Data extracted from a collection
++++
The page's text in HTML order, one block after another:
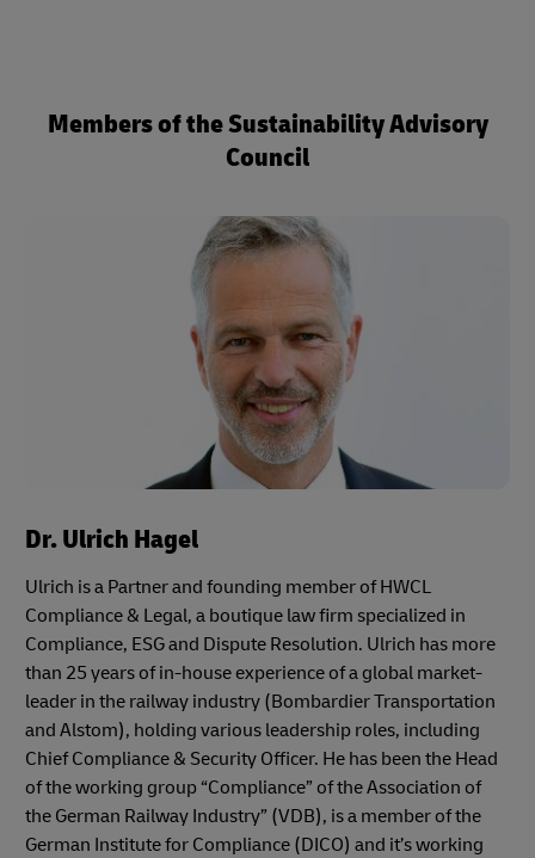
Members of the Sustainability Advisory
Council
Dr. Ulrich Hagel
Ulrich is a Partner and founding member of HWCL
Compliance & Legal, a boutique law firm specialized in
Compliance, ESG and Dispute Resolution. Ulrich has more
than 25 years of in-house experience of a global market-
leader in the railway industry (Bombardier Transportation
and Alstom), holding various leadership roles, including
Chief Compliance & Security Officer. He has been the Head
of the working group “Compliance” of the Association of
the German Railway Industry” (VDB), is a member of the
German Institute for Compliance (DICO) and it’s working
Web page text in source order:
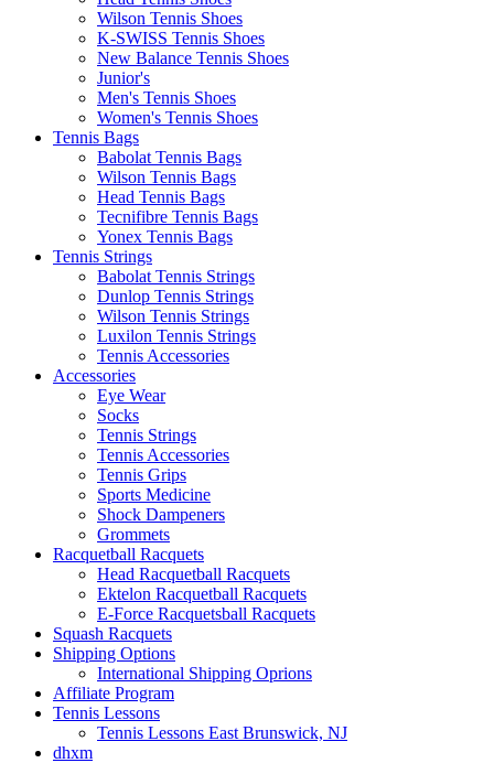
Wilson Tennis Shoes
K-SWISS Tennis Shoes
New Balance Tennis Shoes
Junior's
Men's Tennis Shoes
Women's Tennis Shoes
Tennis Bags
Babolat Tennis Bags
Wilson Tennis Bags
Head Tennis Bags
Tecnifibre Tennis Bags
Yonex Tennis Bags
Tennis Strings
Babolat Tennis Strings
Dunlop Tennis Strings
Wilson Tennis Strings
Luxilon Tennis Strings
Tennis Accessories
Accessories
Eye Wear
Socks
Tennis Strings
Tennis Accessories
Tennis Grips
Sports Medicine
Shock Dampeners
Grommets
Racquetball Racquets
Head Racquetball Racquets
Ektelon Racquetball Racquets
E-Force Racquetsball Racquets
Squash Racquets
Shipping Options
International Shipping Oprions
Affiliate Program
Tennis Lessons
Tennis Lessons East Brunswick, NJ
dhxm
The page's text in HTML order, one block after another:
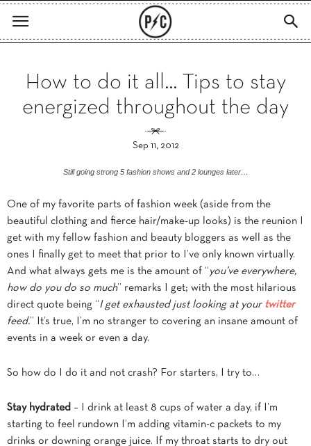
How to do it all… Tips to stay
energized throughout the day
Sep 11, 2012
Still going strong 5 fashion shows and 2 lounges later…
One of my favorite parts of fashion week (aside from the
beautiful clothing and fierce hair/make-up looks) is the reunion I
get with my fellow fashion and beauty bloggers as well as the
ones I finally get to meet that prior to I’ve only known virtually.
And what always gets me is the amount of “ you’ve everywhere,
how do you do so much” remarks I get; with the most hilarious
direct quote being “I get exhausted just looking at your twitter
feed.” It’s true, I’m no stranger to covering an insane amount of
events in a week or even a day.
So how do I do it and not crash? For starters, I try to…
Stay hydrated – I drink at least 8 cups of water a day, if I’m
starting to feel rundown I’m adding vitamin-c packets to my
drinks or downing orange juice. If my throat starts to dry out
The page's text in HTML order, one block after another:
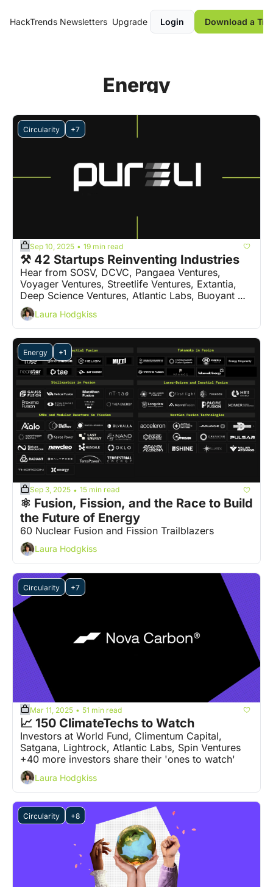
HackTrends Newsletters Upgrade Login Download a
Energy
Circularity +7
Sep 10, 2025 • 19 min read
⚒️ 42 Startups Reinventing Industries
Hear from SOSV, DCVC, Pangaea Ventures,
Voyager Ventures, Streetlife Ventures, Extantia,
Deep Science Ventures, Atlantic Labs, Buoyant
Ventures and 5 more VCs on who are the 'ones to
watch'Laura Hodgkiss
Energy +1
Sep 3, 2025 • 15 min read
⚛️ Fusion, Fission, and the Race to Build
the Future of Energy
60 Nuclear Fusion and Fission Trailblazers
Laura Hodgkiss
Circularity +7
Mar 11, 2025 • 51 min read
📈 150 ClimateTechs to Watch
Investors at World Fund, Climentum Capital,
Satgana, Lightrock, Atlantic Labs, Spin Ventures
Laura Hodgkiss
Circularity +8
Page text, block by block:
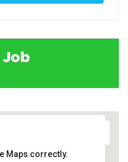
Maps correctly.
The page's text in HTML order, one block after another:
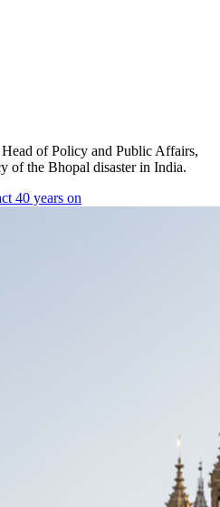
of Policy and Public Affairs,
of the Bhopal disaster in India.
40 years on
++++
**Assigned task:** Going back over the entries above, copy word for word every line from the one that has "Sep 10, 2025 • 19 min read" on through the one that has "the Future of Energy".

**Written solution:**
Sep 10, 2025 • 19 min read
⚒️ 42 Startups Reinventing Industries
Hear from SOSV, DCVC, Pangaea Ventures,
Voyager Ventures, Streetlife Ventures, Extantia,
Deep Science Ventures, Atlantic Labs, Buoyant
Ventures and 5 more VCs on who are the 'ones to
watch'Laura Hodgkiss
Energy +1
Sep 3, 2025 • 15 min read
⚛️ Fusion, Fission, and the Race to Build
the Future of Energy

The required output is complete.